AnandTech Storage Bench - Heavy

Our Heavy storage benchmark is proportionally more write-heavy than The Destroyer, but much shorter overall. The total writes in the Heavy test aren't enough to fill the drive, so performance never drops down to steady state. This test is far more representative of a power user's day to day usage, and is heavily influenced by the drive's peak performance. The Heavy workload test details can be found here. This test is run twice, once on a freshly erased drive and once after filling the drive with sequential writes.

ATSB - Heavy (Data Rate)

Our initial runs of the Heavy test on the Samsung 970 EVO produced results similar to the Samsung PM981, with the 1TB model showing worse performance on an empty drive than a full drive. This seems to be related to the secure erase process used to wipe the drive before the test. Like many drives, the 970 EVO seems to lie about when it has actually finished cleaning up. Adding an extra 10 minutes of idle time before launching the Heavy test produced the results seen here, and in the future all drives will be tested with longer pauses after erasing (all other drives were given at least two minutes of idle time after each erase).

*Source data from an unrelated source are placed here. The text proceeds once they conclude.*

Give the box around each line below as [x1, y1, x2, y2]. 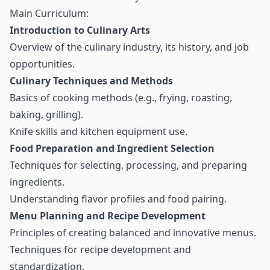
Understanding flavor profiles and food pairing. [10, 192, 227, 206]
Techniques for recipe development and [10, 243, 191, 256]
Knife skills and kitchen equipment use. [10, 125, 187, 138]
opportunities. [10, 57, 75, 71]
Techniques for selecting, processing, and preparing [10, 159, 247, 172]
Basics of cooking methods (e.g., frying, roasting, [10, 91, 232, 104]
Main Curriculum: [10, 7, 89, 20]
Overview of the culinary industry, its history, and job [10, 40, 249, 54]
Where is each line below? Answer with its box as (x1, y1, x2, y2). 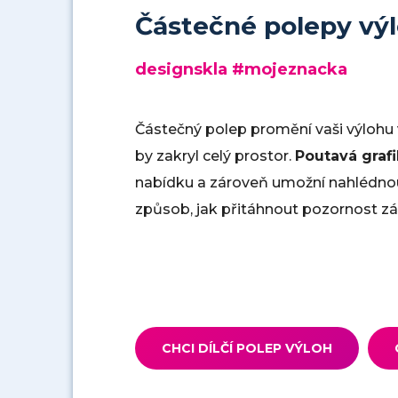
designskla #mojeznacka (135, 60, 347, 79)
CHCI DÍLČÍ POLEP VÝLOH (162, 340, 332, 356)
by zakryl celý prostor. (135, 147, 295, 164)
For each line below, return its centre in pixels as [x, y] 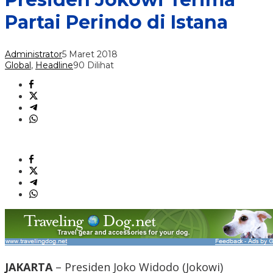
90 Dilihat [94, 66]
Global [18, 66]
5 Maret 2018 [90, 55]
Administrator [34, 55]
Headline [54, 66]
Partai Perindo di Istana [116, 23]
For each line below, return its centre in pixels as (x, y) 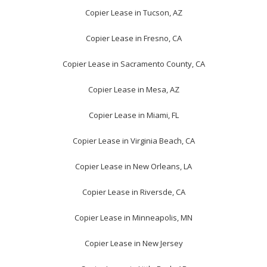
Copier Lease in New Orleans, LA (133, 167)
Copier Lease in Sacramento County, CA (133, 64)
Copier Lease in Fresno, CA (133, 38)
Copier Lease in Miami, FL (133, 115)
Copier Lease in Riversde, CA (133, 192)
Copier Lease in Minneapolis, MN (133, 218)
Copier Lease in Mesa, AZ (133, 90)
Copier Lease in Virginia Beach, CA (133, 141)
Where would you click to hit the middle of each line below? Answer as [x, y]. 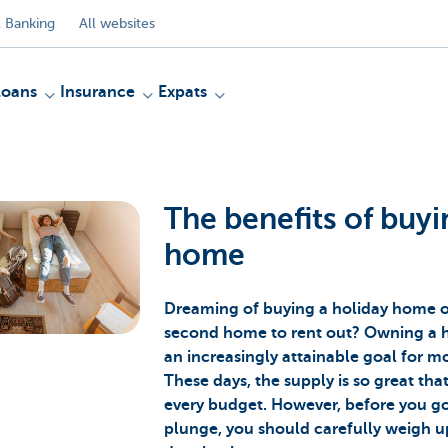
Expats [182, 92]
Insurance [97, 92]
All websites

With the odd behavior eliminated, the Samsung 970 EVO comes close to setting a new record on the Heavy test. The empty drive performance of the 1TB model is up in Optane territory, though the full drive average data rate is not much higher than other TLC-based drives. The 500GB model is far slower, and its full-drive performance doesn't even keep pace with the Intel SSD 760p.

ATSB - Heavy (Average Latency)ATSB - Heavy (99th Percentile Latency)

The average and 99th percentile latency scores from the Samsung 970 EVO are about normal and in line with its closest competitors, except for the particularly good empty-drive score from the 1TB 970 EVO.

ATSB - Heavy (Average Read Latency)ATSB - Heavy (Average Write Latency)

The average write latency of the 970 EVO is fairly typical for a high-end NVMe SSD, but the average read latency of the 1TB 970 EVO in the best case is surprisingly quick. Both capacities show a larger than normal gap between empty and full drive performance, even after accounting for the fact that they are using TLC to compete against the best MLC drives.

ATSB - Heavy (99th Percentile Read Latency)ATSB - Heavy (99th Percentile Write Latency)

The 99th percentile read latency scores from both tested capacities of the 970 EVO show a big difference between full drive and empty drive performance. The 500GB drive's read QoS doesn't seem up to par, but the 1TB model's scores would look pretty good if the WD Black hadn't recently shown up with an MLC-like minimal performance loss when full. The 99th percentile write latency scores of the 970 EVO are good but not substantially better than the competition, and the 500GB model is clearly worse at keeping latency under control than the 1TB model or MLC drives of similar capacity.

ATSB - Heavy (Power)

The 500GB 970 EVO continues the trend of relatively poor power efficiency from the Samsung Phoenix controller, but the 1TB model in its best case of running the test on an empty drive is fast enough that its overall energy usage is comparable to good SATA drives.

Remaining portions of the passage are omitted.